Enhanced Open Source Feature

Enhanced Open Source Feature: HDFS Colocation

HDFS Colocation is the data location control function provided by HDFS. The HDFS Colocation API stores associated data or data on which associated operations are performed on the same storage node.

Hive supports HDFS Colocation. When Hive tables are created, after the locator information is set for table files, the data files of related tables are stored on the same storage node. This ensures convenient and efficient data computing among associated tables.

Enhanced Open Source Feature: Column Encryption

Hive supports encryption of one or more columns. The columns to be encrypted and the encryption algorithm can be specified when a Hive table is created. When data is inserted into the table using the INSERT statement, the related columns are encrypted. The Hive column encryption does not support views and the Hive over HBase scenario.

The Hive column encryption mechanism supports two encryption algorithms that can be selected to meet site requirements during table creation:

  • AES (the encryption class is org.apache.hadoop.hive.serde2.AESRewriter)

  • SMS4 (the encryption class is org.apache.hadoop.hive.serde2.SMS4Rewriter)

Enhanced Open Source Feature: HBase Deletion

Due to the limitations of underlying storage systems, Hive does not support the ability to delete a single piece of table data. In Hive on HBase, Hive in the MRS solution supports the ability to delete a single piece of HBase table data. Using a specific syntax, Hive can delete one or more pieces of data from an HBase table.

Enhanced Open Source Feature: Row Delimiter

In most cases, a carriage return character is used as the row delimiter in Hive tables stored in text files, that is, the carriage return character is used as the terminator of a row during queries.

However, some data files are delimited by special characters, and not a carriage return character.

MRS Hive allows you to specify different characters or character combinations as row delimiters for Hive data in text files.

Enhanced Open Source Feature: HTTPS/HTTP-based REST API Switchover

WebHCat provides external REST APIs for Hive.

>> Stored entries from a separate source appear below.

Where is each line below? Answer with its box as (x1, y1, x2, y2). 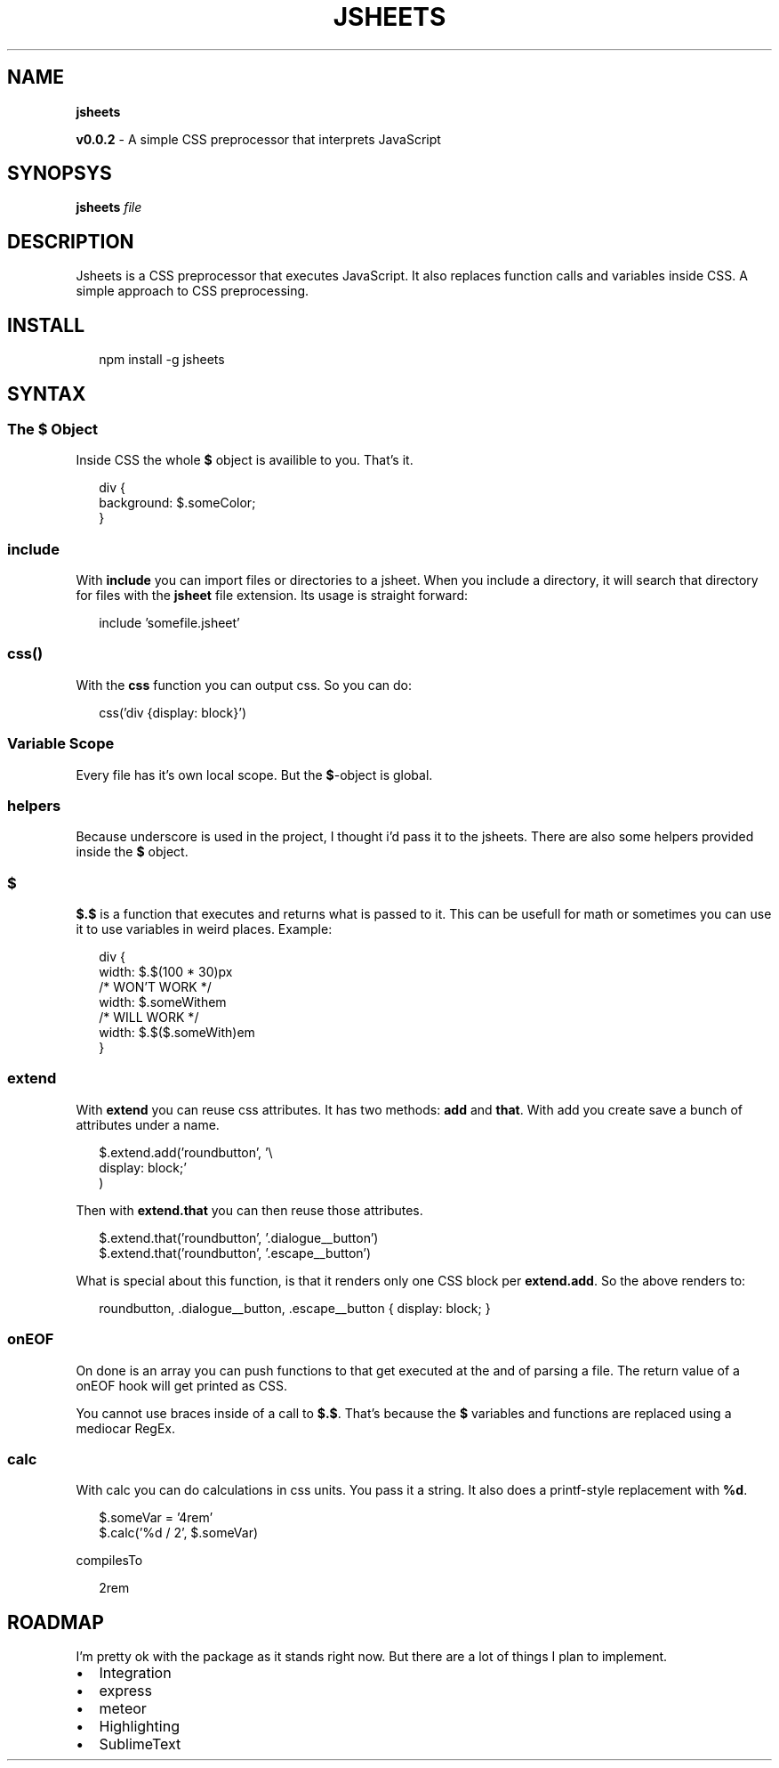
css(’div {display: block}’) (99, 704, 246, 720)
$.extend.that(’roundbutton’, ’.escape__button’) (99, 1245, 372, 1261)
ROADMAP (7, 1610, 104, 1634)
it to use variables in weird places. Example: (76, 921, 333, 937)
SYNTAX (7, 382, 86, 405)
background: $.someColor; (99, 495, 256, 511)
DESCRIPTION (7, 230, 134, 253)
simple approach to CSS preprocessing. (76, 283, 309, 299)
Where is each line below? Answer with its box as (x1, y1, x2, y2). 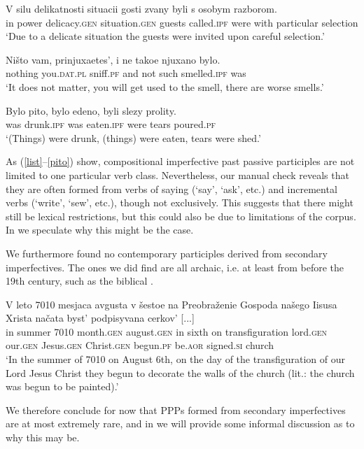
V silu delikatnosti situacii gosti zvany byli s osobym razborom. (6, 1, 277, 15)
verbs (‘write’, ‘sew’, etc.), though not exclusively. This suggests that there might (6, 195, 353, 210)
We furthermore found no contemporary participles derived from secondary (6, 245, 328, 260)
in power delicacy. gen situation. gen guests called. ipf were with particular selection (6, 15, 358, 29)
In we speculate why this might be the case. (6, 222, 194, 237)
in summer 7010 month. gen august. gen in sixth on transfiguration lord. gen (6, 324, 328, 338)
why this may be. (6, 430, 80, 445)
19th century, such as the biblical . (6, 273, 153, 288)
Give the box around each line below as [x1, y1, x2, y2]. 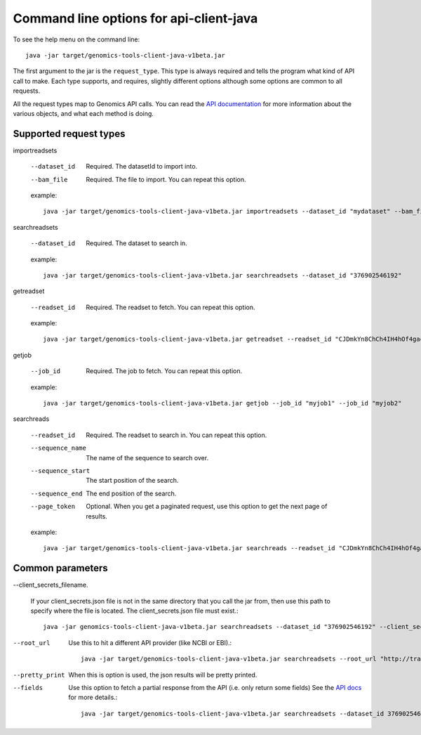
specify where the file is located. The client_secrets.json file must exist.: [30, 606, 239, 615]
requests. [13, 86, 41, 95]
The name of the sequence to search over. [86, 453, 209, 462]
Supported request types [13, 127, 126, 140]
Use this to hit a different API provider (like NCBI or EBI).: [68, 638, 232, 646]
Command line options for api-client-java [13, 11, 258, 26]
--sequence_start [30, 467, 91, 474]
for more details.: [68, 693, 118, 702]
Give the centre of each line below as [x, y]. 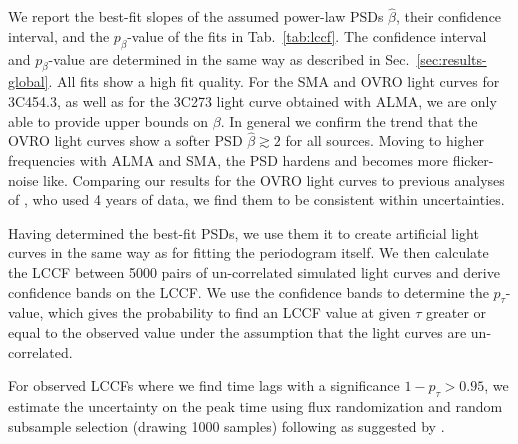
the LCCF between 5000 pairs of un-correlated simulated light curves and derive [254, 271]
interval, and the [59, 35]
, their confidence [449, 16]
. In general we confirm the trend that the [349, 120]
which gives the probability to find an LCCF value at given [229, 312]
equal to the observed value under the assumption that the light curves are [237, 331]
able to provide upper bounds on [108, 120]
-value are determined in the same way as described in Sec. [229, 58]
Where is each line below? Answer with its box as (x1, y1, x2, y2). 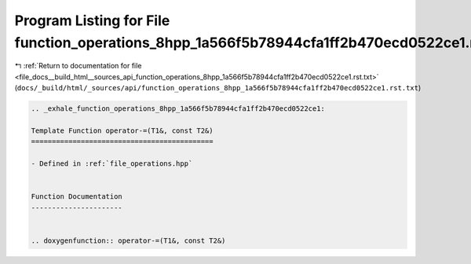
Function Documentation (31, 192, 123, 201)
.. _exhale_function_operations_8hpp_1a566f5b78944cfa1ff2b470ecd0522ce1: (31, 104, 326, 113)
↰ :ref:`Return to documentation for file (14, 61, 142, 71)
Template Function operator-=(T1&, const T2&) (31, 126, 214, 135)
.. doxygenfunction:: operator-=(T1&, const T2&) (31, 236, 226, 245)
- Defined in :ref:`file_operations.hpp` (31, 159, 193, 168)
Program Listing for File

By default, the open source community version uses the HTTP protocol.

MRS Hive supports the HTTPS protocol that is more secure, and enables switchover between the HTTP protocol and the HTTPS protocol.

Enhanced Open Source Feature: Transform Function

The Transform function is not allowed by Hive of the open source version. MRS Hive supports the configuration of the Transform function. The function is disabled by default, which is the same as that of the open source community version.

Users can modify configurations of the Transform function to enable the function. However, security risks exist when the Transform function is enabled.

Enhanced Open Source Feature: Temporary Function Creation Without ADMIN Permission

You must have ADMIN permission when creating temporary functions on Hive of the open source community version. MRS Hive supports the configuration of the function for creating temporary functions with ADMIN permission. The function is disabled by default, which is the same as that of the open-source community version.

You can modify configurations of this function. After the function is enabled, you can create temporary functions without ADMIN permission.

Enhanced Open Source Feature: Database Authorization

In the Hive open source community version, only the database owner can create tables in the database. You can be granted with the CREATE and SELECT permissions on tables by MRS Hive in a database. After you are granted with the permission to query data in the database, the system automatically associates the query permission on all tables in the database.

Enhanced Open Source Feature: Column Authorization

The Hive open source community version supports only table-level permission control. MRS Hive supports column-level permission control. You can be granted with column-level permissions, such as SELECT, INSERT, and UPDATE.